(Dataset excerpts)
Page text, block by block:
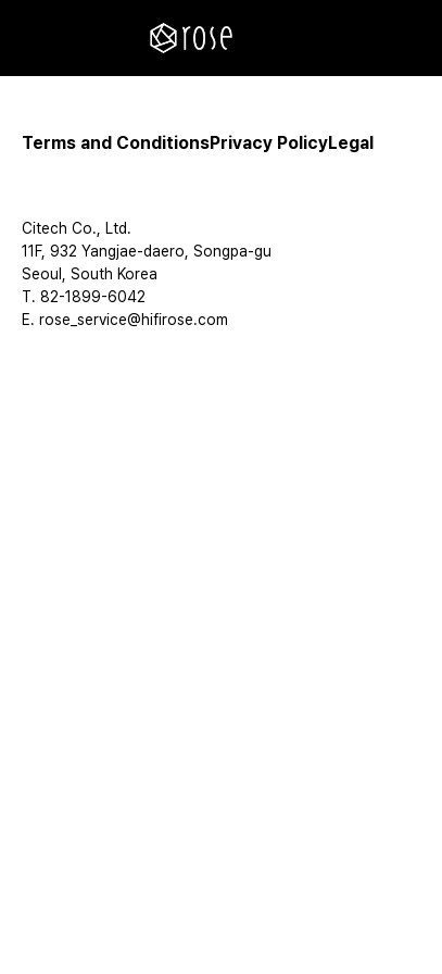
Terms and ConditionsPrivacy PolicyLegal
Citech Co., Ltd.
11F, 932 Yangjae-daero, Songpa-gu
Seoul, South Korea
T. 82-1899-6042
E. rose_service@hifirose.com
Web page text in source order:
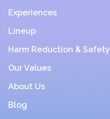
Experiences
Lineup
Harm Reduction & Safety
Our Values
About Us
Blog
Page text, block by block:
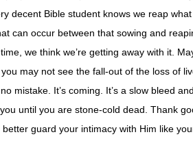
decent Bible student knows we reap
can occur between that sowing and
we think we’re getting away with it.
may not see the fall-out of the loss of
mistake. It’s coming. It’s a slow bleed
until you are stone-cold dead. Thank
guard your intimacy with Him like
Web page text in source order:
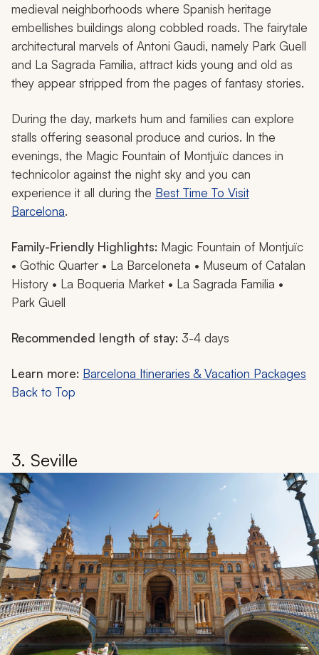
medieval neighborhoods where Spanish heritage
embellishes buildings along cobbled roads. The fairytale
architectural marvels of Antoni Gaudi, namely Park Guell
and La Sagrada Familia, attract kids young and old as
they appear stripped from the pages of fantasy stories.
During the day, markets hum and families can explore
stalls offering seasonal produce and curios. In the
evenings, the Magic Fountain of Montjuïc dances in
technicolor against the night sky and you can
experience it all during the Best Time To Visit
Barcelona.
Family-Friendly Highlights: Magic Fountain of Montjuïc
• Gothic Quarter • La Barceloneta • Museum of Catalan
History • La Boqueria Market • La Sagrada Familia •
Park Guell
Recommended length of stay: 3-4 days
Learn more: Barcelona Itineraries & Vacation Packages
Back to Top
3. Seville
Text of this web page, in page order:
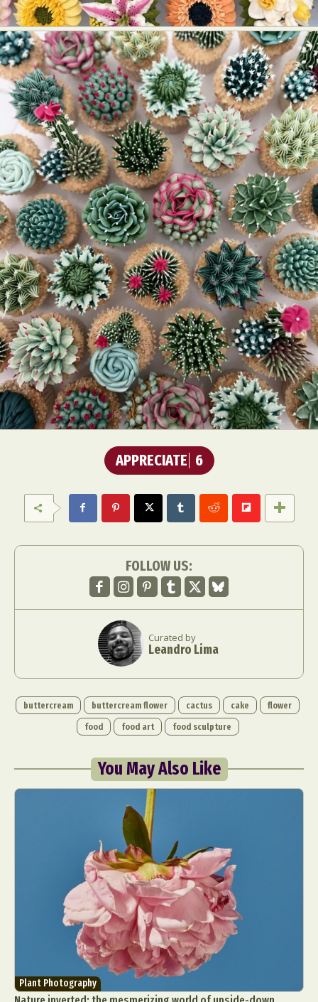
APPRECIATE 6
FOLLOW US:
Curated by
Leandro Lima
buttercream buttercream flower cactus cake
flower
food
food art food sculpture
You May Also Like
Plant Photography
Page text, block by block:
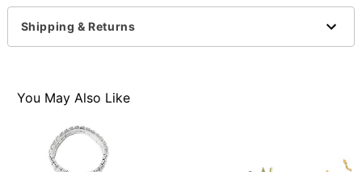
Item# 01579515
Shipping & Returns
You May Also Like
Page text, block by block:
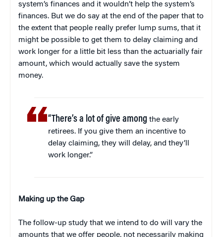
system’s finances and it wouldn’t help the system’s
finances. But we do say at the end of the paper that to
the extent that people really prefer lump sums, that it
might be possible to get them to delay claiming and
work longer for a little bit less than the actuarially fair
amount, which would actually save the system
money.
“There’s a lot of give among the early
retirees. If you give them an incentive to
delay claiming, they will delay, and they’ll
work longer.”
Making up the Gap
The follow-up study that we intend to do will vary the
amounts that we offer people, not necessarily making
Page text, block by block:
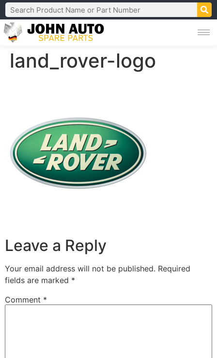
land_rover-logo
Leave a Reply
Your email address will not be published. Required
fields are marked *
Comment *
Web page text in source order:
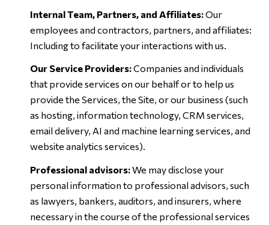
Internal Team, Partners, and Affiliates:Our
employees and contractors, partners, and affiliates:
Including to facilitate your interactions with us.
Our Service Providers:Companies and individuals
that provide services on our behalf or to help us
provide the Services, the Site, or our business (such
as hosting, information technology, CRM services,
email delivery, AI and machine learning services, and
website analytics services).
Professional advisors:We may disclose your
personal information to professional advisors, such
as lawyers, bankers, auditors, and insurers, where
necessary in the course of the professional services
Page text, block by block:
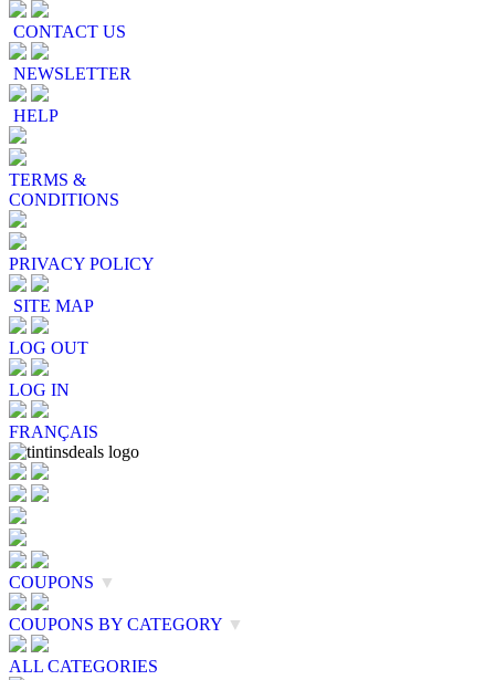
CONTACT US
NEWSLETTER
HELP
TERMS &
CONDITIONS
PRIVACY POLICY
SITE MAP
LOG OUT
LOG IN
FRANÇAIS
COUPONS ▼
COUPONS BY CATEGORY ▼
ALL CATEGORIES

> _Assignment_:
The task calls for all lines in the entries that hold "Park".

> _Task result_:
architectural marvels of Antoni Gaudi, namely Park Guell
Park Guell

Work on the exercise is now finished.